Hello Everyone... this is my very first post on this site and to be honest I just signed up a few minutes ago. I felt I needed support and fast haha Quick intro here. I am a Christian momma of a 4 year old boy and we started HS about a month ago (moving along slowly). Now my husband and I decided it would be an amazing experience to move to Mexico for 6 months (w/ the hubby's family)to really change things up and help our son pick up the language quickly. I thought it would be perfect to teach him both in English and Spanish. Back home (California) I have the full support of both grandparents and family members (a few HS themselves).

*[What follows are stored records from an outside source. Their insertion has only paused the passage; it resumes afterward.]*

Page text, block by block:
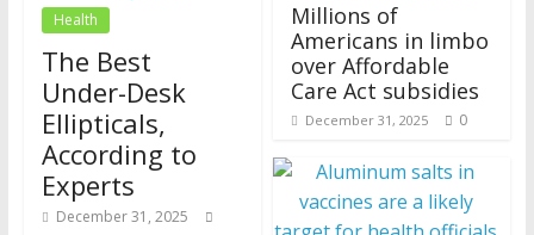
Health
The Best
Under-Desk
Ellipticals,
According to
Experts
December 31, 2025
Millions of
Americans in limbo
over Affordable
Care Act subsidies
December 31, 2025 0
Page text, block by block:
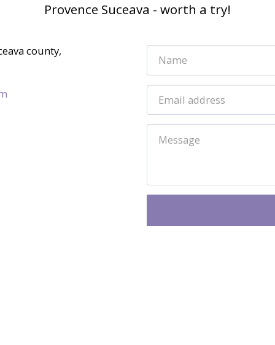
Provence Suceava - worth a try!
county,
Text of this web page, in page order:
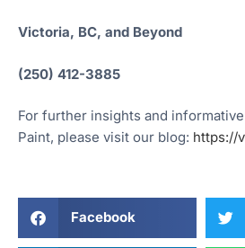
Victoria, BC, and Beyond
(250) 412-3885
For further insights and
Paint, please visit our blog: https://
Facebook
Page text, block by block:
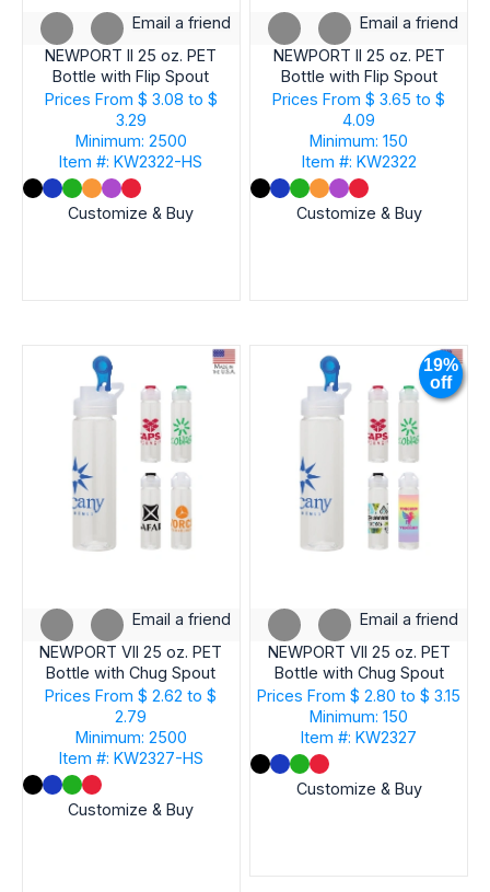
Email a friend
NEWPORT II 25 oz. PET
Bottle with Flip Spout
Prices From $ 3.08 to $
3.29
Minimum: 2500
Item #: KW2322-HS
Customize & Buy
Email a friend
NEWPORT II 25 oz. PET
Bottle with Flip Spout
Prices From $ 3.65 to $
4.09
Minimum: 150
Item #: KW2322
Customize & Buy
Email a friend
NEWPORT VII 25 oz. PET
Bottle with Chug Spout
Prices From $ 2.62 to $
2.79
Minimum: 2500
Item #: KW2327-HS
Customize & Buy
19%
off
Email a friend
NEWPORT VII 25 oz. PET
Bottle with Chug Spout
Prices From $ 2.80 to $ 3.15
Minimum: 150
Item #: KW2327
Customize & Buy
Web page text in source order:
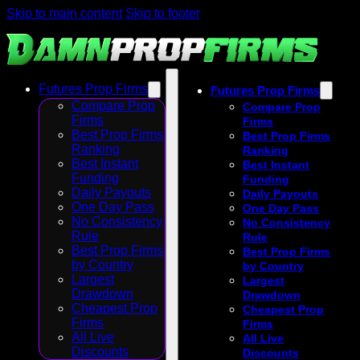
Skip to main content Skip to footer
Futures Prop Firms
Compare Prop
Firms
Best Prop Firms
Ranking
Best Instant
Funding
Daily Payouts
One Day Pass
No Consistency
Rule
Best Prop Firms
by Country
Largest
Drawdown
Cheapest Prop
Firms
All Live
Discounts
Futures Prop Firms
Compare Prop
Firms
Best Prop Firms
Ranking
Best Instant
Funding
Daily Payouts
One Day Pass
No Consistency
Rule
Best Prop Firms
by Country
Largest
Drawdown
Cheapest Prop
Firms
All Live
Discounts
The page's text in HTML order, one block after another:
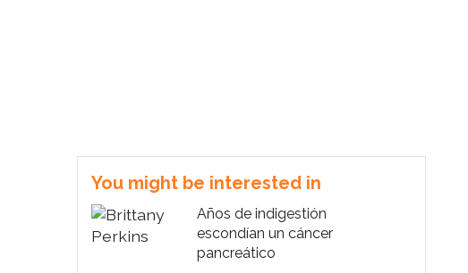
You might be interested in
Años de indigestión
escondían un cáncer
pancreático
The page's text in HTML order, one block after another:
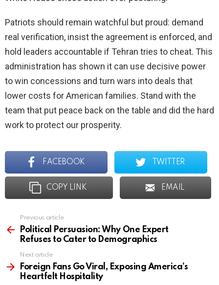
Patriots should remain watchful but proud: demand
real verification, insist the agreement is enforced, and
hold leaders accountable if Tehran tries to cheat. This
administration has shown it can use decisive power
to win concessions and turn wars into deals that
lower costs for American families. Stand with the
team that put peace back on the table and did the hard
work to protect our prosperity.
FACEBOOK TWITTER
COPY LINK EMAIL
more
Previous article
Political Persuasion: Why One Expert
Refuses to Cater to Demographics
Next article
Foreign Fans Go Viral, Exposing America’s
Heartfelt Hospitality
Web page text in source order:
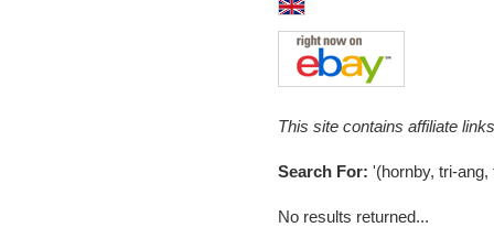
This site contains affiliate
Search For: '(hornby, tri-
No results returned...
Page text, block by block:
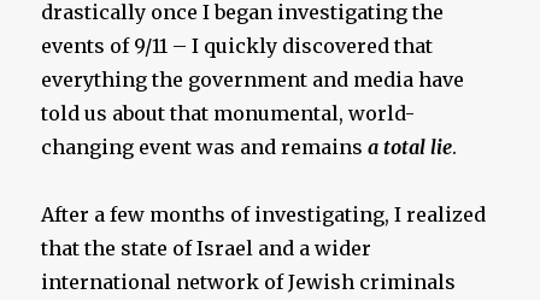
drastically once I began investigating the
events of 9/11 – I quickly discovered that
everything the government and media have
told us about that monumental, world-
changing event was and remainsa total lie.
After a few months of investigating, I realized
that the state of Israel and a wider
international network of Jewish criminals
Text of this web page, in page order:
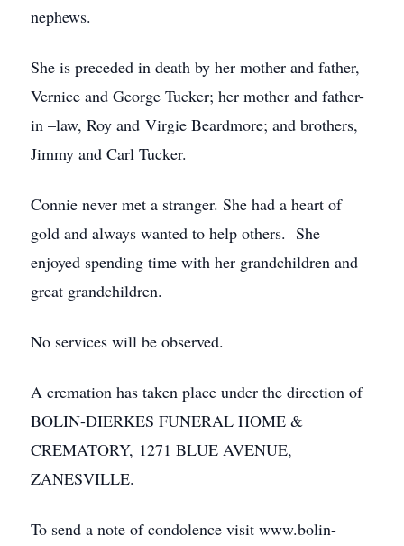
nephews.
She is preceded in death by her mother and father,
Vernice and George Tucker; her mother and father-
in –law, Roy and Virgie Beardmore; and brothers,
Jimmy and Carl Tucker.
Connie never met a stranger. She had a heart of
gold and always wanted to help others. She
enjoyed spending time with her grandchildren and
great grandchildren.
No services will be observed.
A cremation has taken place under the direction of
BOLIN-DIERKES FUNERAL HOME &
CREMATORY, 1271 BLUE AVENUE,
ZANESVILLE.
To send a note of condolence visit www.bolin-
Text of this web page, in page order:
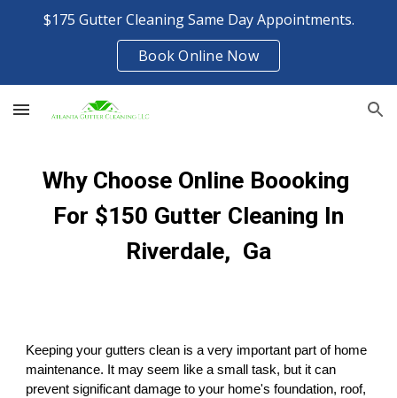
Skip to navigation
$175 Gutter Cleaning Same Day Appointments.
Book Online Now
Why Choose Online Boooking
For $150 Gutter Cleaning In
Riverdale, Ga
Keeping your gutters clean is a very important part of home
maintenance. It may seem like a small task, but it can
prevent significant damage to your home's foundation, roof,
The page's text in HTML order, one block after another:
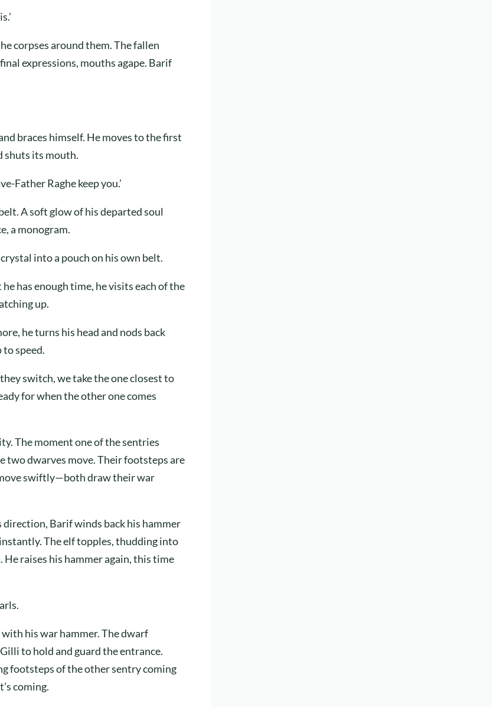
corpses around them. The fallen
expressions, mouths agape. Barif
braces himself. He moves to the first
shuts its mouth.
Father Raghe keep you.’
A soft glow of his departed soul
a monogram.
into a pouch on his own belt.
has enough time, he visits each of the
up.
he turns his head and nods back
speed.
switch, we take the one closest to
for when the other one comes
The moment one of the sentries
two dwarves move. Their footsteps are
swiftly—both draw their war
Barif winds back his hammer
The elf topples, thudding into
raises his hammer again, this time
with his war hammer. The dwarf
to hold and guard the entrance.
footsteps of the other sentry coming
coming.
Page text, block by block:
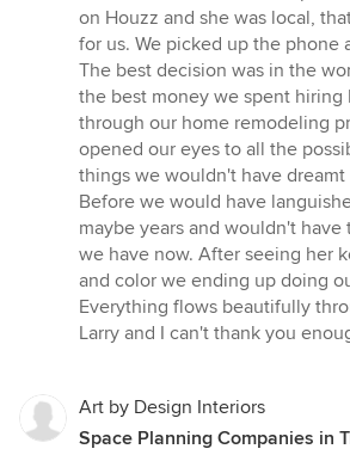
of
5
stars
on Houzz and she was local,
for us. We picked up the phone
The best decision was in the
the best money we spent
through our home remodeling
opened our eyes to all the
things we wouldn't have
Before we would have
maybe years and wouldn't
we have now. After seeing her
and color we ending up doing
Everything flows beautifully
Larry and I can't thank you
Art by Design Interiors
Space Planning Companies in
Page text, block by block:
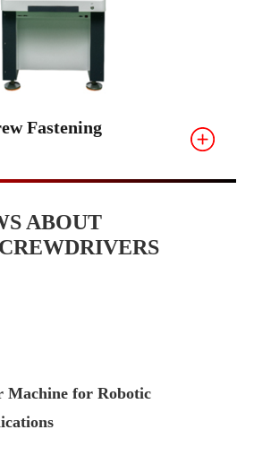
Fastening
ABOUT
Machine for Robotic
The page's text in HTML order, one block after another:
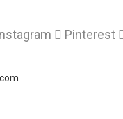
Pinterest
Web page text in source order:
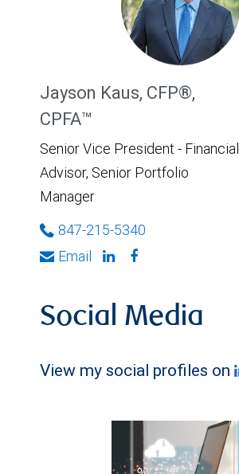
Jayson Kaus, CFP®,
CPFA™
Senior Vice President - Financial
Advisor, Senior Portfolio
Manager
847-215-5340
Email
Social Media
View my social profiles on
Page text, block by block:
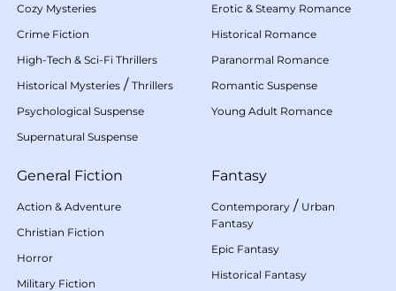
Cozy Mysteries
Crime Fiction
High-Tech & Sci-Fi Thrillers
Historical Mysteries / Thrillers
Psychological Suspense
Supernatural Suspense
Erotic & Steamy Romance
Historical Romance
Paranormal Romance
Romantic Suspense
Young Adult Romance
General Fiction
Action & Adventure
Christian Fiction
Horror
Military Fiction
Fantasy
Contemporary / Urban
Fantasy
Epic Fantasy
Historical Fantasy

So here I am in a different country that has NEVER heard of homeschooling!! The first few weeks here I had to explain the idea of HS to every single family member and defend my view point. It worked pretty well and I was feeling confident. That is until the family got pretty mean about it. They began picking on my abilities as a teacher and said I was being a selfish mom. My husbands aunt went so far to pre-register my son for school. This has been going on for 6 weeks and to be honest I am tired and discouraged. (sorry if I am sounding like a pitty party here).

I know you are wondering what my husband has to say about all of this.. He had to go back to CA on a family emergency and my son and I decided to stay. Most of the picking on happened when he was gone. I have mentoned to him what happened and he is beyond sorry I've had to deal w/ them. I know the last thing he wants is a family fued. We go home towards the end of November so we still have a little while to go O.o

Oh wow this is a long one... Can anyone give me any advice as to how to deal w/ his family or people in general who don't agree w/ me homeschooling. Also a side note here... My husbands family is of a different faith and sometimes I think they could be using that as amo.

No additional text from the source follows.